After I posted about the limits of AI in detecting phishing links on LinkedIn, a security provider replied with a familiar example. They pointed to a product feature called Click Time Protection and claimed it can stop phishing by rewriting links and inspecting them at the moment a person clicks. They said it checks URL reputation, emulates the destination website to detect zero day phishing pages, and had blocked threats that Microsoft missed.
This is exactly the kind of claim people hear every day. It sounds reassuring. It sounds modern. It sounds like technology has finally solved phishing.
It has not.
What follows is a detailed explanation of why their comment is based on the same assumptions that keep the industry focused on the wrong model.
What they said
Their comment described Click Time Protection like this:
- It replaces links inside emails with links that point to an inspection service.
- Every time a person clicks, the system scans the destination website.
- It uses URL reputation to check if the link is already known as malicious.
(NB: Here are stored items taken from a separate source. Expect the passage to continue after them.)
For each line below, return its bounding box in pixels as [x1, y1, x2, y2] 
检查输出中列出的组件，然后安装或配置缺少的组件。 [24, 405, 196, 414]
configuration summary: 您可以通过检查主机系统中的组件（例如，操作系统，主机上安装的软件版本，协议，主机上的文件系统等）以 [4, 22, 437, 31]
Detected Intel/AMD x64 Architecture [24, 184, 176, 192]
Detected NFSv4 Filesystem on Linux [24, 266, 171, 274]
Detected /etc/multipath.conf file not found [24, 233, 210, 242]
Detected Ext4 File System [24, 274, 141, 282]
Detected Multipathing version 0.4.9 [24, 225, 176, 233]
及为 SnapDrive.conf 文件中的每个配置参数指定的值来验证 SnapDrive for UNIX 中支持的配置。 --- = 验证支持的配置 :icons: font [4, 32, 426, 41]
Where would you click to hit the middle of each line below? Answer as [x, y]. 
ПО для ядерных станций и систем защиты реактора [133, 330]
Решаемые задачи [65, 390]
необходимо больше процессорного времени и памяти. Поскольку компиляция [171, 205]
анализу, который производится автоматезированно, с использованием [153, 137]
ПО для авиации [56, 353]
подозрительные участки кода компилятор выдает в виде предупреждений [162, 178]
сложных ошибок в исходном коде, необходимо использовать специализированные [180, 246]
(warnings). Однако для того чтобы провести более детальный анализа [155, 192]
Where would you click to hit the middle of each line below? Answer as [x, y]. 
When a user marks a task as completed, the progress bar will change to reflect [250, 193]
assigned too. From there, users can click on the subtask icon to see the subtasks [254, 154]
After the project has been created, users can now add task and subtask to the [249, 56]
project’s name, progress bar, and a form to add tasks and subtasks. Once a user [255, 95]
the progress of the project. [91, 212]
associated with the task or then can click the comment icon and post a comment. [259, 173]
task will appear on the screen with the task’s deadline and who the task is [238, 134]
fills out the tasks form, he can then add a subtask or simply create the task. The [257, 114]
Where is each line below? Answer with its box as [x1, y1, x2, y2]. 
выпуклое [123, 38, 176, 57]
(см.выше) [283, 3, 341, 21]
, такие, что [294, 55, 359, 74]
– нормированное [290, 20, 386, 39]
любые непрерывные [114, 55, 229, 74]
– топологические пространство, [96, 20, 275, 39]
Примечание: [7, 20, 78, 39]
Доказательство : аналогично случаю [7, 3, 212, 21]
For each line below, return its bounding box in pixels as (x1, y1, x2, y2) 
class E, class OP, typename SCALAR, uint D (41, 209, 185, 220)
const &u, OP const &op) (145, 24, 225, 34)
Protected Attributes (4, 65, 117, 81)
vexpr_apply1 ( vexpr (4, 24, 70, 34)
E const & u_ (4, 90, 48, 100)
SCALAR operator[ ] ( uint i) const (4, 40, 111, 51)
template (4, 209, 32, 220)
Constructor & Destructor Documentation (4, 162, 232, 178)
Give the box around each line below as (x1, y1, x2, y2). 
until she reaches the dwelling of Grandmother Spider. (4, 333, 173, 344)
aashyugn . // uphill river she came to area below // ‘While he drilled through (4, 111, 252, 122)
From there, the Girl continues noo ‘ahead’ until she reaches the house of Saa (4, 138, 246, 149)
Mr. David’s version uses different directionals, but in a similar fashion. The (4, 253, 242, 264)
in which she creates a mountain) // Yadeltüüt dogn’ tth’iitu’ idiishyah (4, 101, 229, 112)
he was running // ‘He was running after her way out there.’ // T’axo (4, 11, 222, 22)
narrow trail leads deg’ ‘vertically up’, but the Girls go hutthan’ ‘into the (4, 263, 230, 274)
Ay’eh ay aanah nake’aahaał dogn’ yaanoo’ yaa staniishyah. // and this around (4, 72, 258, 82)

- It uses URL emulation to detect so called zero day phishing pages.
- They have seen examples that Microsoft passed but their tool blocked.
This is a textbook example of how detection is framed as protection. And it is exactly why phishing continues to succeed.
My response
Click Time Protection is still detection, just delayed until the moment someone clicks. Rewriting links and inspecting them at the moment of use might sound preventive, but the inspection engines they describe still depend on historical information and pattern matching. URL reputation only works when a link is already known. URL emulation still relies on signals that have to exist before the system can recognise them. Both engines require evidence, which new phishing links are designed not to provide.
The claim about zero day detection sounds impressive, but there’s no such thing as a zero day in phishing. Criminals discard phishing URLs after 7 minutes in a targeted attack and after around 13 hours in a bulk campaign (according to Google). The entire point is to avoid leaving any history for systems to analyse. If a link looks identical to a legitimate one and appears for the first time, there’s nothing for emulation to evaluate. That is why phishing remains the entry point for the vast majority of cyberattacks. It exploits the absence of data, not the presence of threats.
Systems like this don’t change the fact that people are still told to stay vigilant and check links. If threat detection was reliable, that advice wouldn’t be necessary.
We’ve seen the same examples with every other vendor. One product may block something another misses, but the pattern is always the same.
The only way to remove the need for constant vigilance is to verify what’s legitimate before people place their trust in it. That requires Zero Trust for web links, where every URL is treated as untrusted until it has been verified as legitimate. Without that, the industry will continue to depend on reputational clues, pattern matching and AI models that can only make judgements about the past.
Why it’s important to highlight this conversation
People trust the language surrounding detection, real time scanning and zero day claims because it sounds like the industry is ahead of attackers. But phishing is not outpacing technology. It’s exploiting the same architectural flaw the web has had since the 1990s.
A brand new link that looks legitimate can’t be detected by any system that depends on historical evidence. That’s why phishing keeps winning.
Until we shift from detection to verification, the advice will stay the same.
“Stay vigilant.”
“Check suspicious links.”
And that advice alone is evidence that our current security systems can’t protect people in the way they assume they can.